DIRECTIONS FOR THIS TASK
What you return should be the full listing, word for word, without a single image.

--- THE DATA ---

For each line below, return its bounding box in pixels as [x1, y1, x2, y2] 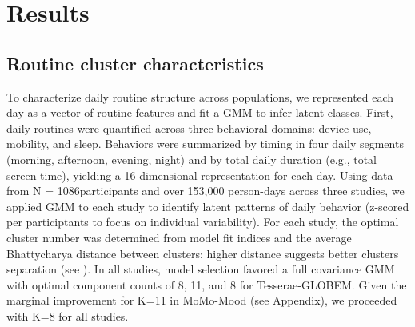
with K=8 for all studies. [6, 307, 129, 324]
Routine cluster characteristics [6, 50, 264, 75]
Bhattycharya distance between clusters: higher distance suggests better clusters [6, 245, 399, 261]
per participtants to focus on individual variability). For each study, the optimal [6, 213, 399, 230]
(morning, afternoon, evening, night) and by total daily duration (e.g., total [6, 150, 377, 167]
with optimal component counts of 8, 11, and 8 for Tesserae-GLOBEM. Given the [6, 276, 407, 293]
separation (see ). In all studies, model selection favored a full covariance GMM [6, 261, 395, 277]
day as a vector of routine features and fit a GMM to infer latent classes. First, [6, 104, 393, 121]

---

RESULT BELOW
For each line below, return its bounding box in pixels as [x1, y1, x2, y2] 
with K=8 for all studies. [6, 307, 129, 324]
Routine cluster characteristics [6, 50, 264, 75]
Bhattycharya distance between clusters: higher distance suggests better clusters [6, 245, 399, 261]
per participtants to focus on individual variability). For each study, the optimal [6, 213, 399, 230]
(morning, afternoon, evening, night) and by total daily duration (e.g., total [6, 150, 377, 167]
with optimal component counts of 8, 11, and 8 for Tesserae-GLOBEM. Given the [6, 276, 407, 293]
separation (see ). In all studies, model selection favored a full covariance GMM [6, 261, 395, 277]
day as a vector of routine features and fit a GMM to infer latent classes. First, [6, 104, 393, 121]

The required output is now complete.